→ The input
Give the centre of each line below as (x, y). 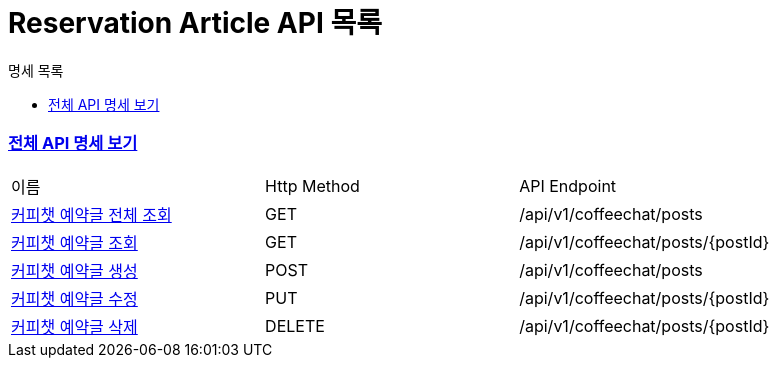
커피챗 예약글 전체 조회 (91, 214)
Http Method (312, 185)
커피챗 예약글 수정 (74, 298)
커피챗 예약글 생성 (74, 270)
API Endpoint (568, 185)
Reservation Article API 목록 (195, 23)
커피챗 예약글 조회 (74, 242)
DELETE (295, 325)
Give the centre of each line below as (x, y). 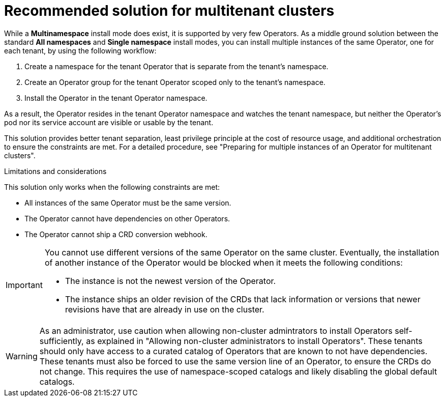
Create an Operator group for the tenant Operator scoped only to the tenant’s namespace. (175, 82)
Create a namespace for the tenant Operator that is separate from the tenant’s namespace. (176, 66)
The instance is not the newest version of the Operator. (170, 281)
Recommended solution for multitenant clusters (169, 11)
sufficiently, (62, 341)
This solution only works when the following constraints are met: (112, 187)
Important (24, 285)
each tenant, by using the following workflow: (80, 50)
---
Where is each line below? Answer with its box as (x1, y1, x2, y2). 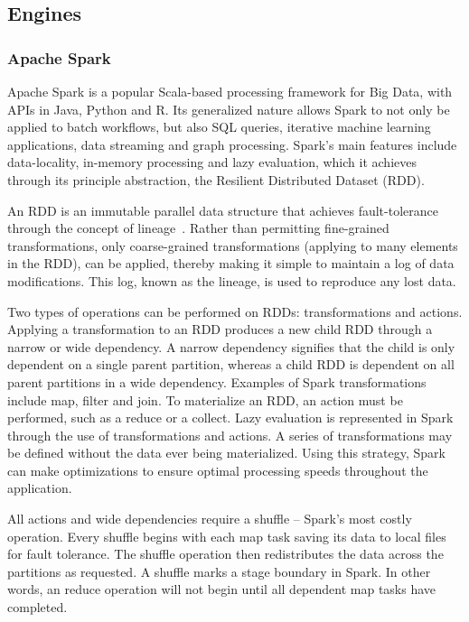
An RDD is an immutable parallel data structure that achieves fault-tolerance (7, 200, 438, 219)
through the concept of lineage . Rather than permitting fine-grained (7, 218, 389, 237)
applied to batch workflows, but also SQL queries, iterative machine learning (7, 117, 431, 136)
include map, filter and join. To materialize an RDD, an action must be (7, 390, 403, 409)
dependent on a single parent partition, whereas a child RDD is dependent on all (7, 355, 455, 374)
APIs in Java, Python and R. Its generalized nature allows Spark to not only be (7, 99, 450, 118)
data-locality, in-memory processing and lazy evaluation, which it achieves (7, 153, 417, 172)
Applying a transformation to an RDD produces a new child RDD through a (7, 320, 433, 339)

→ What you have to do
Copy only this from above: the line containing "커피챗 예약글 수정 (74, 298)", the line containing "each tenant, by", and all lines between, printed exactly. Leave out the pictures.

→ Answer below
커피챗 예약글 수정 (74, 298)
커피챗 예약글 생성 (74, 270)
API Endpoint (568, 185)
Reservation Article API 목록 (195, 23)
커피챗 예약글 조회 (74, 242)
DELETE (295, 325)
Give the centre of each line below as (x, y). 
Create an Operator group for the tenant Operator scoped only to the tenant’s namespace. (175, 82)
Create a namespace for the tenant Operator that is separate from the tenant’s namespace. (176, 66)
The instance is not the newest version of the Operator. (170, 281)
Recommended solution for multitenant clusters (169, 11)
sufficiently, (62, 341)
This solution only works when the following constraints are met: (112, 187)
Important (24, 285)
each tenant, by using the following workflow: (80, 50)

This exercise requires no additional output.